● DIRECTIONS
Copy each line below containing "pero".
┌─ RAW DATA
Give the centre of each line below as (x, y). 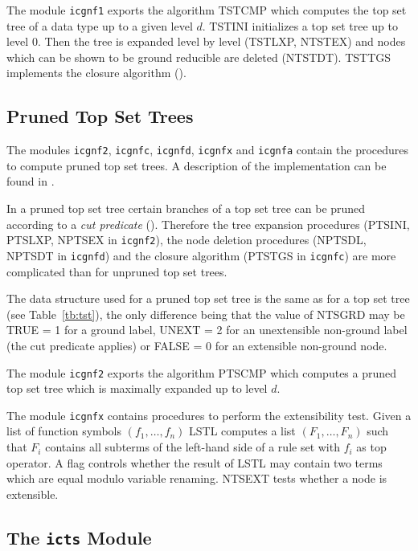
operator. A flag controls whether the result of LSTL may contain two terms (195, 462)
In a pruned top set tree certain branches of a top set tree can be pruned (186, 208)
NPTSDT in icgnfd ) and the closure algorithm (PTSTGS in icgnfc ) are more (201, 255)
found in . (31, 181)
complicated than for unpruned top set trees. (117, 271)
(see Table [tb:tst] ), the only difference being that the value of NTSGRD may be (206, 314)
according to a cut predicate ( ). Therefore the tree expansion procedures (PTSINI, (208, 224)
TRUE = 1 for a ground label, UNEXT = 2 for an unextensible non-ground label (207, 330)
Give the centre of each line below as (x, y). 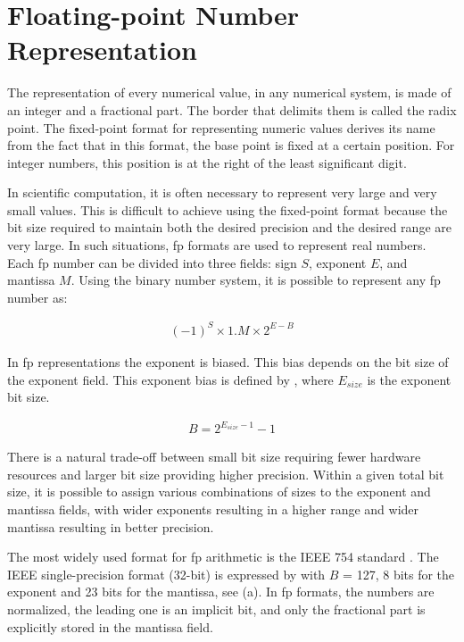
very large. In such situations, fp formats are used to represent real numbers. (217, 245)
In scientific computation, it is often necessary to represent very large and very (222, 192)
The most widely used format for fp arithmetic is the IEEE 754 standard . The (223, 557)
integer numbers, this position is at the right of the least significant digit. (207, 162)
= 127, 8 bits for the (399, 574)
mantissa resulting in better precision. (111, 526)
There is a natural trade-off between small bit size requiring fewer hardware (214, 457)
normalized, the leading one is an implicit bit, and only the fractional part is (216, 609)
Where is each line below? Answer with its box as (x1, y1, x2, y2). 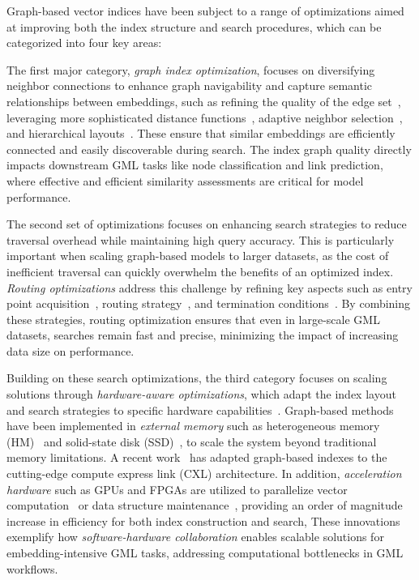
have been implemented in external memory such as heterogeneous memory (6, 417, 380, 434)
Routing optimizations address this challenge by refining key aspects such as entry (6, 279, 413, 296)
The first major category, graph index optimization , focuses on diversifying (6, 61, 375, 78)
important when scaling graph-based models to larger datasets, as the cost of (6, 247, 389, 264)
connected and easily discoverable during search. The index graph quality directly (6, 140, 412, 157)
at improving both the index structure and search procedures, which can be (6, 18, 382, 35)
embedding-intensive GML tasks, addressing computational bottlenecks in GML (6, 544, 404, 561)
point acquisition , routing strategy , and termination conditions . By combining (6, 295, 411, 312)
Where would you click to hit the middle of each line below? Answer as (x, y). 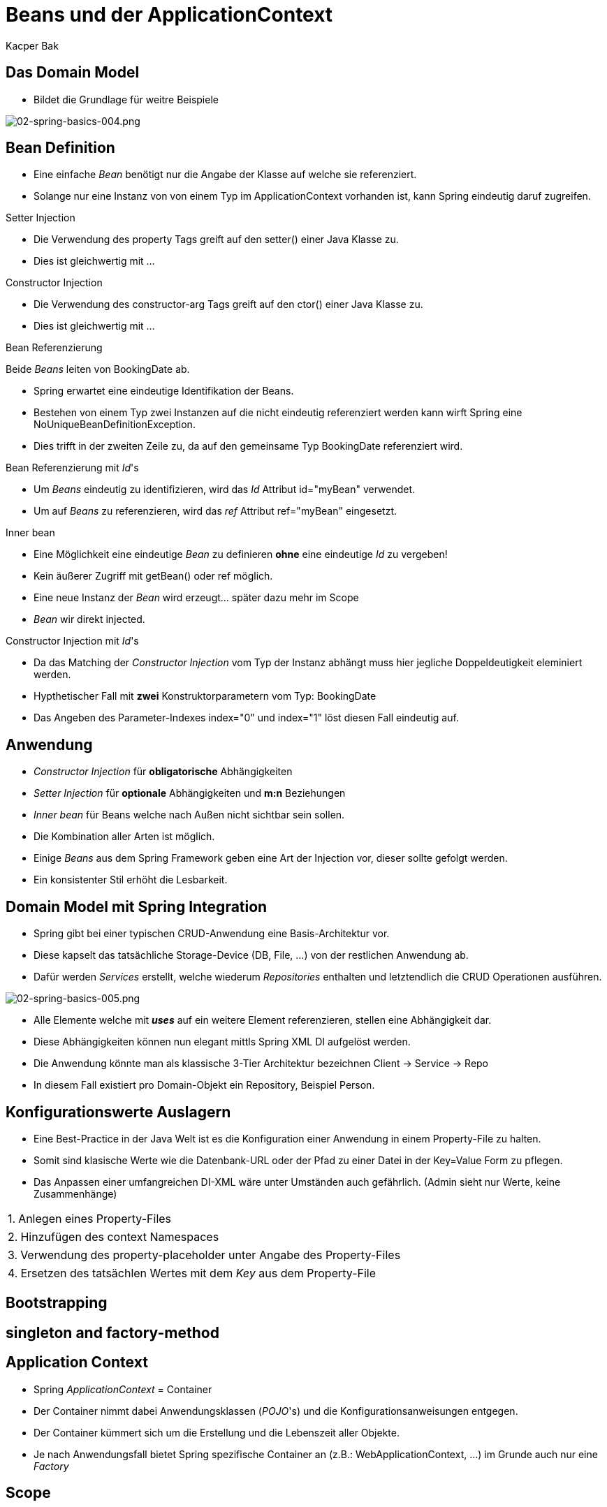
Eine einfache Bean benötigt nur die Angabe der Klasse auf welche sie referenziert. (225, 175)
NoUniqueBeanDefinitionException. (115, 425)
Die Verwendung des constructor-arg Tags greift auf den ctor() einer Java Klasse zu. (228, 304)
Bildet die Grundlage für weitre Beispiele (126, 99)
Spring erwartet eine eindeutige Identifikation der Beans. (164, 391)
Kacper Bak (32, 45)
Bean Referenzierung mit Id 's (72, 468)
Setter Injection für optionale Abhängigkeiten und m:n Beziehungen (190, 793)
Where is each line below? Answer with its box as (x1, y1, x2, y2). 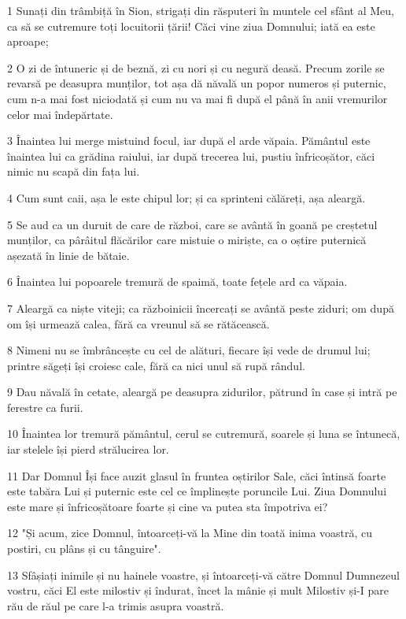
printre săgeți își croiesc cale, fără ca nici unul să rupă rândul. (7, 357, 305, 373)
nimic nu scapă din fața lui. (7, 163, 140, 180)
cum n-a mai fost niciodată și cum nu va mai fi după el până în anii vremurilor (7, 90, 388, 106)
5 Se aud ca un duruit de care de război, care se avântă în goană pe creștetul (7, 216, 378, 232)
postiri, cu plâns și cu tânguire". (7, 540, 161, 557)
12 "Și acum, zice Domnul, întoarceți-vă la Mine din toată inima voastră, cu (7, 524, 373, 541)
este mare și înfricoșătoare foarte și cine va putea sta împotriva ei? (7, 498, 328, 514)
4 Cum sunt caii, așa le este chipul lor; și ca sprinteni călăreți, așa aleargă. (7, 189, 366, 206)
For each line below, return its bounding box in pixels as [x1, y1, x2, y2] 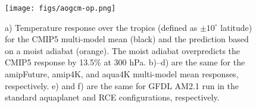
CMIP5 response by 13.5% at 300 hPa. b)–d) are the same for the [5, 56, 245, 68]
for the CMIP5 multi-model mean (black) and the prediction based [5, 33, 249, 45]
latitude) [220, 21, 252, 33]
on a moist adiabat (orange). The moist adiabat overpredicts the [5, 44, 241, 56]
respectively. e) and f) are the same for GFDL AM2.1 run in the [5, 79, 239, 92]
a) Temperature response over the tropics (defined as [5, 21, 198, 33]
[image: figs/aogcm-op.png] [5, 4, 116, 12]
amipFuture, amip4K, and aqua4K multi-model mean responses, [5, 68, 239, 80]
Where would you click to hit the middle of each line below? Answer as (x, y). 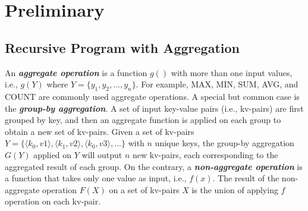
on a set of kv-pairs (144, 189)
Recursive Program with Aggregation (122, 47)
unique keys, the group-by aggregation (224, 143)
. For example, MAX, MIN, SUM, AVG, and (217, 84)
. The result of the (246, 178)
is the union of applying (235, 189)
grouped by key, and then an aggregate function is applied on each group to (143, 120)
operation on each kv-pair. (53, 201)
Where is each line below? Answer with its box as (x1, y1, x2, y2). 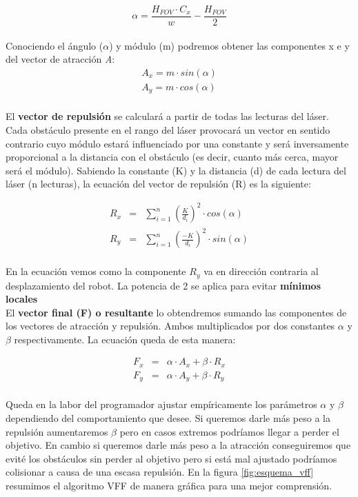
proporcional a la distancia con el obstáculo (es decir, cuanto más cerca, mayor (6, 150, 339, 164)
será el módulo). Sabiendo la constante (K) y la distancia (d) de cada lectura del (6, 163, 346, 177)
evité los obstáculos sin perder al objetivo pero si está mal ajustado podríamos (6, 451, 337, 465)
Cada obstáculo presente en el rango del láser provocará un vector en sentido (6, 122, 330, 136)
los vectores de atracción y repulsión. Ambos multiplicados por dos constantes (6, 318, 335, 333)
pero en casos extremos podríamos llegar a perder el (119, 424, 339, 438)
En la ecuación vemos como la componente (6, 264, 186, 278)
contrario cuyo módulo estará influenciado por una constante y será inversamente (6, 136, 349, 150)
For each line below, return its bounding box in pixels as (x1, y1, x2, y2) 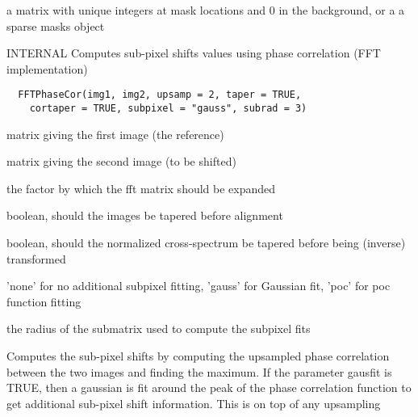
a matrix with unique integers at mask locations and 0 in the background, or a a (6, 2, 405, 18)
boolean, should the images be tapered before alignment (6, 207, 283, 224)
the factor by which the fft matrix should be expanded (6, 179, 276, 196)
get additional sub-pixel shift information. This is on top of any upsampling (6, 394, 381, 411)
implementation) (6, 60, 88, 77)
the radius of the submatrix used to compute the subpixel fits (6, 320, 311, 337)
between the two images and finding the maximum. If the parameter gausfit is (6, 363, 392, 380)
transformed (6, 250, 66, 267)
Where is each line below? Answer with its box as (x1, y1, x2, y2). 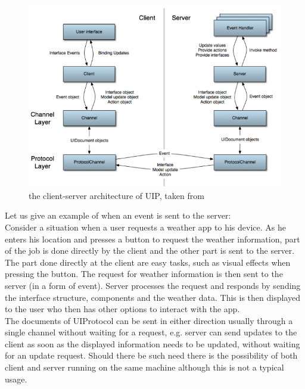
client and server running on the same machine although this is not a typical (5, 361, 284, 374)
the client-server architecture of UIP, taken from (29, 189, 204, 201)
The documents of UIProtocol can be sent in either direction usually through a (5, 314, 293, 326)
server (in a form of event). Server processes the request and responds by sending (5, 279, 301, 291)
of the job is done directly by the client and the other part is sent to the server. (5, 244, 295, 257)
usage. (5, 372, 27, 385)
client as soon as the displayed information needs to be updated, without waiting (5, 337, 300, 350)
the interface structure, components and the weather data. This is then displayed (5, 291, 300, 303)
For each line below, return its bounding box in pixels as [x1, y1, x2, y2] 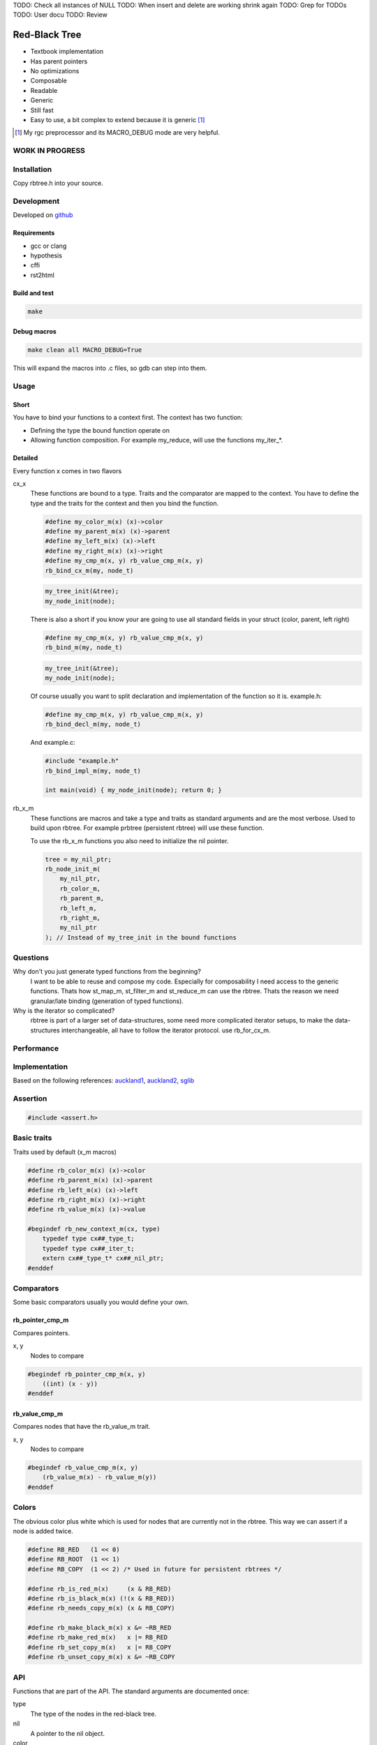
└─
● YOUR RESPONSE
evité los obstáculos sin perder al objetivo pero si está mal ajustado podríamos (6, 451, 337, 465)
pero en casos extremos podríamos llegar a perder el (119, 424, 339, 438)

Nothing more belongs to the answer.